**Assignment**. A single number is the whole answer: how many lines in this listing contain "plots".

BEGIN Materials provided

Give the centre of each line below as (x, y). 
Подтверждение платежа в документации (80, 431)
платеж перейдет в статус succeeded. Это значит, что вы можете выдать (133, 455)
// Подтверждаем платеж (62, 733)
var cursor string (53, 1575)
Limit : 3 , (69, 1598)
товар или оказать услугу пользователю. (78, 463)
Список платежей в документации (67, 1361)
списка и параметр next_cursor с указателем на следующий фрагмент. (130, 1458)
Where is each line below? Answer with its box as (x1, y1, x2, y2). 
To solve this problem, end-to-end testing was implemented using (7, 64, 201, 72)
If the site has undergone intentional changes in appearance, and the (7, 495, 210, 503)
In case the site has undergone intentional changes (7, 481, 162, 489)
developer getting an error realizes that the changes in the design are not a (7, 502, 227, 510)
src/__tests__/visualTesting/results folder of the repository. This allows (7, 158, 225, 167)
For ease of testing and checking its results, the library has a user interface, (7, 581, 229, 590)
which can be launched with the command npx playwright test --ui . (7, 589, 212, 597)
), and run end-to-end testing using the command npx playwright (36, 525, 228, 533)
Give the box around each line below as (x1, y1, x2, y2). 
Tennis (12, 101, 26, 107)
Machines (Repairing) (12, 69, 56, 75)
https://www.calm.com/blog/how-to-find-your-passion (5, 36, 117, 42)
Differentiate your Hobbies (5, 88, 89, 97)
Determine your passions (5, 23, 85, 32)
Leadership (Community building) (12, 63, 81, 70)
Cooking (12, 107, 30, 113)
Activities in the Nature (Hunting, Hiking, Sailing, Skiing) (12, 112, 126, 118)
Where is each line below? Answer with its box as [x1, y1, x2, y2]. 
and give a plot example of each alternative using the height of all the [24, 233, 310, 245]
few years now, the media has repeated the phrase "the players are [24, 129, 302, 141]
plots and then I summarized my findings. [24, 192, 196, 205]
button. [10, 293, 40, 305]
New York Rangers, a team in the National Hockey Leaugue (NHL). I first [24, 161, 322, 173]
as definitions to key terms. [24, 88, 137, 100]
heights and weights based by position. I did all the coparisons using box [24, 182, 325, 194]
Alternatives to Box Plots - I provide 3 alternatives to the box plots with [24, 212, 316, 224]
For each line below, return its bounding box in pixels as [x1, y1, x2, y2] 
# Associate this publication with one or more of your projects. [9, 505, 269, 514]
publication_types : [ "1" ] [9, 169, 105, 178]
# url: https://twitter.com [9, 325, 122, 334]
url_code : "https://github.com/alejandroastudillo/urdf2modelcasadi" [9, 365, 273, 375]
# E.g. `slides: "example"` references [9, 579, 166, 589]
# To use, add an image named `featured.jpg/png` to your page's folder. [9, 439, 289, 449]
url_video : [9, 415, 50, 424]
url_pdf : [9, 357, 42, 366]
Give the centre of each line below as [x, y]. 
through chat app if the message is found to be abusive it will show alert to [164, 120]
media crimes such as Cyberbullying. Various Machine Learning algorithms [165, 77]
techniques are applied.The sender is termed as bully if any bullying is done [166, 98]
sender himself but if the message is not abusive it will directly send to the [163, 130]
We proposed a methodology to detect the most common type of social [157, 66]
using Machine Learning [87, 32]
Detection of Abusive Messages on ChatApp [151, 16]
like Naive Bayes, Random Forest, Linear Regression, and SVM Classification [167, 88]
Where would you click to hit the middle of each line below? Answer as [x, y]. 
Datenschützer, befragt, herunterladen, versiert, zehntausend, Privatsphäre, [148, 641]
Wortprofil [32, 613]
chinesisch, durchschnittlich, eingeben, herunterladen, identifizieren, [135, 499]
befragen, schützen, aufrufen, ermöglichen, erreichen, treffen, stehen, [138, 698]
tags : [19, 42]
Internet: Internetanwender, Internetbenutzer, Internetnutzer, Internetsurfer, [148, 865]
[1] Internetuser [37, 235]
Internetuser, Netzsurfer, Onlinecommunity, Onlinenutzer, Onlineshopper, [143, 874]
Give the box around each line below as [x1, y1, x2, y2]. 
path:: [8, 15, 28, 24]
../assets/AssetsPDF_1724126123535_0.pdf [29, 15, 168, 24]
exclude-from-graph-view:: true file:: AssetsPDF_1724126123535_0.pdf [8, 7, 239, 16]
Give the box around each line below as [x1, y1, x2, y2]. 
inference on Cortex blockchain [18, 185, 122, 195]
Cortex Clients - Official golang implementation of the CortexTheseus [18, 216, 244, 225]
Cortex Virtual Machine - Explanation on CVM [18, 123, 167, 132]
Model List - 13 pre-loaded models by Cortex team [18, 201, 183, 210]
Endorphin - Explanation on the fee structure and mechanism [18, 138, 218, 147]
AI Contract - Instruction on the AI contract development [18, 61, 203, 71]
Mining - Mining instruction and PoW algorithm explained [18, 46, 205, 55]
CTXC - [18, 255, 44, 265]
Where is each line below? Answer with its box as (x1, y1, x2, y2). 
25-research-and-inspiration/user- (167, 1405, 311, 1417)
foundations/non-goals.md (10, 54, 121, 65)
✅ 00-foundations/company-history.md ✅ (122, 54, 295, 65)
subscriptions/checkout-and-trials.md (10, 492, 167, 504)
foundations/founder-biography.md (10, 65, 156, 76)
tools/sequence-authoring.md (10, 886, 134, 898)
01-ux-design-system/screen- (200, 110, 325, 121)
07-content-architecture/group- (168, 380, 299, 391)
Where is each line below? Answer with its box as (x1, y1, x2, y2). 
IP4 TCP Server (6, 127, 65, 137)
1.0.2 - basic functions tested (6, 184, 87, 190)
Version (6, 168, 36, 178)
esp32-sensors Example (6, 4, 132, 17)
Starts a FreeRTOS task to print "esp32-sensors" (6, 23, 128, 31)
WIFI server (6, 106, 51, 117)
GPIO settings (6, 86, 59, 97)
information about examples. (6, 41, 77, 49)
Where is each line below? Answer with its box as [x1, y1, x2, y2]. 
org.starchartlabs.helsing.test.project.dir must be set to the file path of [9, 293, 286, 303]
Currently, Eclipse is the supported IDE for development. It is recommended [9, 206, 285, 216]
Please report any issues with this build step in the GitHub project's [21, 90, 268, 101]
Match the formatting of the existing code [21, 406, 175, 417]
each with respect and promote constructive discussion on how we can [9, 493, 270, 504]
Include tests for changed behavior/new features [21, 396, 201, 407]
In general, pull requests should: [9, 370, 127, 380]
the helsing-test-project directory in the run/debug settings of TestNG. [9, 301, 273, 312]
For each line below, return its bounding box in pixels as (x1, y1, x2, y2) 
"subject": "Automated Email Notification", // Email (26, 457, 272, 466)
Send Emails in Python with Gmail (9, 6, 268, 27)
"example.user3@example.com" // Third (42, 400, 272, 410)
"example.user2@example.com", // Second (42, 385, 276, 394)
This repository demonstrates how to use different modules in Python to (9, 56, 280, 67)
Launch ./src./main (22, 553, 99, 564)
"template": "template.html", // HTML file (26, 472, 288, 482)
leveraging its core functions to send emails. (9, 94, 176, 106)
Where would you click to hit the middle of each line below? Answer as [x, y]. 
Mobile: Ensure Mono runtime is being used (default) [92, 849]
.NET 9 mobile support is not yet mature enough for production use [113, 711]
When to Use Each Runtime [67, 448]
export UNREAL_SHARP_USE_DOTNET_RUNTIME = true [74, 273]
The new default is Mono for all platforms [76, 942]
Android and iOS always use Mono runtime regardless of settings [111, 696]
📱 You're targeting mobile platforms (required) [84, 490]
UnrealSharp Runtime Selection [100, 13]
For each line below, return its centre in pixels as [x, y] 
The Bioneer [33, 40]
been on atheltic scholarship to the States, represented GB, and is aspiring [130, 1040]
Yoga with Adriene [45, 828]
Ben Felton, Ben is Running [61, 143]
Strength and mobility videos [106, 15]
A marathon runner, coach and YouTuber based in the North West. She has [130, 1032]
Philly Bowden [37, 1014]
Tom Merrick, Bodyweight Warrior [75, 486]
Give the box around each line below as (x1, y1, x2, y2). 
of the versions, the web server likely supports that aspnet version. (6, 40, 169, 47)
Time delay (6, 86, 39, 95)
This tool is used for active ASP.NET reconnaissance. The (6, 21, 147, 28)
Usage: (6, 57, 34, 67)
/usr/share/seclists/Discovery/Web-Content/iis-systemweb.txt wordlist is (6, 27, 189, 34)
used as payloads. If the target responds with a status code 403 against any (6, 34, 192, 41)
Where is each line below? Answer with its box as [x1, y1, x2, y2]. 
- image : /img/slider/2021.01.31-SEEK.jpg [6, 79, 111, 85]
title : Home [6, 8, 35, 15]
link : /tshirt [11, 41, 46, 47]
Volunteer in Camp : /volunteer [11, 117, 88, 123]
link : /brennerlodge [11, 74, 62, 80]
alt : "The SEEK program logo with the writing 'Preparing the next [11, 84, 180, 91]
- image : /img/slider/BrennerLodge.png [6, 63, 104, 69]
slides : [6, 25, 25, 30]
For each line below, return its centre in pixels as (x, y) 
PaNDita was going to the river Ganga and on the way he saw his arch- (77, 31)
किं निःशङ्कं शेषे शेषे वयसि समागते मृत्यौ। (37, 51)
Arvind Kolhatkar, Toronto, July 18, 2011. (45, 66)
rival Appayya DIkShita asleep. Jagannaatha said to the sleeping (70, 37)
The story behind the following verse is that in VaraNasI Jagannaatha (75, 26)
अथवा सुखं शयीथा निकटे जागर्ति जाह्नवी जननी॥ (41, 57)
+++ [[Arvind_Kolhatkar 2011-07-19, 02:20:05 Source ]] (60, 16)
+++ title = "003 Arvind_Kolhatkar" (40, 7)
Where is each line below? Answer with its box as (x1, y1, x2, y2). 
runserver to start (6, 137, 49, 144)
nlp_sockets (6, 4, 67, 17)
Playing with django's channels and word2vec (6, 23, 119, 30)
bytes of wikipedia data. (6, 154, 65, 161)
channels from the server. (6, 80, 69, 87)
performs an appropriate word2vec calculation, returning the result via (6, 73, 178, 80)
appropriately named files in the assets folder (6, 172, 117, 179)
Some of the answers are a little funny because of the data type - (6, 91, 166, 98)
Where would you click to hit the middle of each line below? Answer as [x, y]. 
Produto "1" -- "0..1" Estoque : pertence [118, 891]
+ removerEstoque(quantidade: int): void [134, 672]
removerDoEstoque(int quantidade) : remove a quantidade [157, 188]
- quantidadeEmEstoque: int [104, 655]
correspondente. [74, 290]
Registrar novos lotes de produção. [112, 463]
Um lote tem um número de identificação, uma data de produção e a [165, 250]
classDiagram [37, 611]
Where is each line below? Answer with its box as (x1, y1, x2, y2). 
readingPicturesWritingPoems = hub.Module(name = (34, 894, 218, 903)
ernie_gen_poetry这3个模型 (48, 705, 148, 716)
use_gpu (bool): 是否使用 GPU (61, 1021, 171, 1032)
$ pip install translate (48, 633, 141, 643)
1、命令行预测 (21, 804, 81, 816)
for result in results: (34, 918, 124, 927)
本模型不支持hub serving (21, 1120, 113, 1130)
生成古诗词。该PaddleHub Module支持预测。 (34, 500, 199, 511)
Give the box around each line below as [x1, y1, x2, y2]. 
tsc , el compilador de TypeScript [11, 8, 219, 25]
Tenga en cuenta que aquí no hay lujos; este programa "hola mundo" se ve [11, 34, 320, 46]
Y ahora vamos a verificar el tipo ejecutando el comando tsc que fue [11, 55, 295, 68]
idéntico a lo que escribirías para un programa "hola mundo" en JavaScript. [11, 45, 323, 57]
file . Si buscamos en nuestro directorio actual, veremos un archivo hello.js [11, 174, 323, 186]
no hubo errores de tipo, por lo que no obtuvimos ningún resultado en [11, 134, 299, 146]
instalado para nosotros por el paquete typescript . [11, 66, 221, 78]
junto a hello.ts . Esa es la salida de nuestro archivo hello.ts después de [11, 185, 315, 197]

END Materials provided

**Problem solution**. 2